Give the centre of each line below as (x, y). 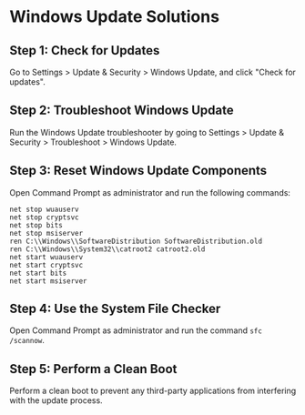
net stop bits (36, 225)
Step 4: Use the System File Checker (115, 309)
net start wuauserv (46, 257)
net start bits (38, 273)
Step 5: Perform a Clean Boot (93, 369)
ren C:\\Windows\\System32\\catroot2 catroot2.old (107, 249)
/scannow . (27, 340)
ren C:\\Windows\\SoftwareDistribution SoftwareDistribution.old (136, 241)
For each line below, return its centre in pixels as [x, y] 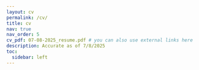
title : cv [19, 23]
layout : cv [20, 12]
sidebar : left [30, 57]
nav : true [19, 29]
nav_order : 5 [23, 35]
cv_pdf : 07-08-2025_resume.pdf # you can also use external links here [99, 40]
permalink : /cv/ [27, 18]
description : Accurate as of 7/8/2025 [56, 46]
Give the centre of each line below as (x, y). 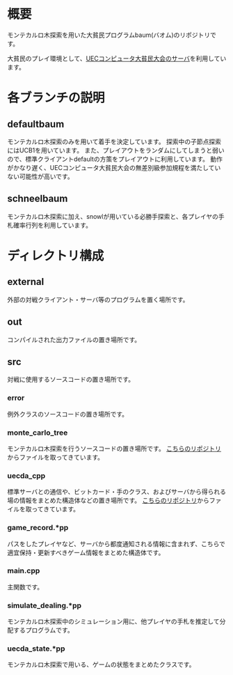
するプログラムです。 (43, 630)
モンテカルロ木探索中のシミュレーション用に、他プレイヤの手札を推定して (114, 621)
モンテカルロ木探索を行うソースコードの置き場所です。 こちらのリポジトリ (114, 448)
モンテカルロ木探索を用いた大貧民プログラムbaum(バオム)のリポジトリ (109, 35)
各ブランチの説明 (56, 98)
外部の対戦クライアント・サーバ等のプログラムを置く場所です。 (98, 300)
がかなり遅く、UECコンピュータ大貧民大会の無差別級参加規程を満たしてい (114, 167)
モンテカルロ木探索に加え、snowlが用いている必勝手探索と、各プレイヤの (113, 216)
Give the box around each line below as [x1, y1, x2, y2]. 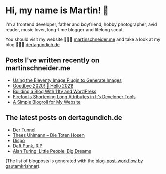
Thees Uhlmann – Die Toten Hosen [12, 132, 85, 138]
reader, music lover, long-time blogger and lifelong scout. [5, 26, 124, 32]
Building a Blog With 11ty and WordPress [12, 88, 97, 94]
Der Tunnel [12, 127, 36, 133]
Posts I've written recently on [5, 56, 100, 65]
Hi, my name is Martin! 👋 [5, 5, 109, 16]
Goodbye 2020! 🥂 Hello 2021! [12, 82, 74, 89]
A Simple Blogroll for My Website [12, 99, 81, 105]
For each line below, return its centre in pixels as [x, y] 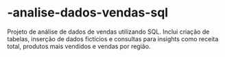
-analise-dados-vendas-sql [88, 13]
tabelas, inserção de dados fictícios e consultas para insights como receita [113, 38]
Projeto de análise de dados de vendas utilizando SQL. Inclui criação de [108, 32]
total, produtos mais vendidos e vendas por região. [79, 46]
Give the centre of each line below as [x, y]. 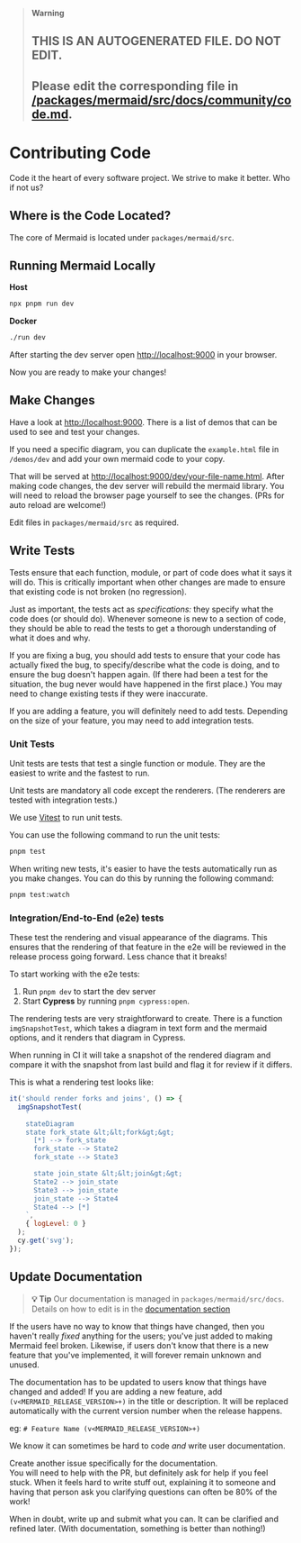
:::
§ **Activity**: Without the pictures, print the whole listing exactly as given.

§ **Task answer**:
Give the centre of each line below as (x, y). 
net stop bits (36, 225)
Step 4: Use the System File Checker (115, 309)
net start wuauserv (46, 257)
net start bits (38, 273)
Step 5: Perform a Clean Boot (93, 369)
ren C:\\Windows\\System32\\catroot2 catroot2.old (107, 249)
/scannow . (27, 340)
ren C:\\Windows\\SoftwareDistribution SoftwareDistribution.old (136, 241)
For each line below, return its centre in pixels as [x, y] 
title : cv [19, 23]
layout : cv [20, 12]
sidebar : left [30, 57]
nav : true [19, 29]
nav_order : 5 [23, 35]
cv_pdf : 07-08-2025_resume.pdf # you can also use external links here [99, 40]
permalink : /cv/ [27, 18]
description : Accurate as of 7/8/2025 [56, 46]
Give the centre of each line below as (x, y). 
するプログラムです。 (43, 630)
モンテカルロ木探索中のシミュレーション用に、他プレイヤの手札を推定して (114, 621)
モンテカルロ木探索を行うソースコードの置き場所です。 こちらのリポジトリ (114, 448)
モンテカルロ木探索を用いた大貧民プログラムbaum(バオム)のリポジトリ (109, 35)
各ブランチの説明 (56, 98)
外部の対戦クライアント・サーバ等のプログラムを置く場所です。 (98, 300)
がかなり遅く、UECコンピュータ大貧民大会の無差別級参加規程を満たしてい (114, 167)
モンテカルロ木探索に加え、snowlが用いている必勝手探索と、各プレイヤの (113, 216)
Give the box around each line below as [x1, y1, x2, y2]. 
Thees Uhlmann – Die Toten Hosen [12, 132, 85, 138]
reader, music lover, long-time blogger and lifelong scout. [5, 26, 124, 32]
Building a Blog With 11ty and WordPress [12, 88, 97, 94]
Der Tunnel [12, 127, 36, 133]
Posts I've written recently on [5, 56, 100, 65]
Hi, my name is Martin! 👋 [5, 5, 109, 16]
Goodbye 2020! 🥂 Hello 2021! [12, 82, 74, 89]
A Simple Blogroll for My Website [12, 99, 81, 105]
For each line below, return its centre in pixels as [x, y] 
-analise-dados-vendas-sql [88, 13]
tabelas, inserção de dados fictícios e consultas para insights como receita [113, 38]
Projeto de análise de dados de vendas utilizando SQL. Inclui criação de [108, 32]
total, produtos mais vendidos e vendas por região. [79, 46]
Give the centre of each line below as [x, y]. 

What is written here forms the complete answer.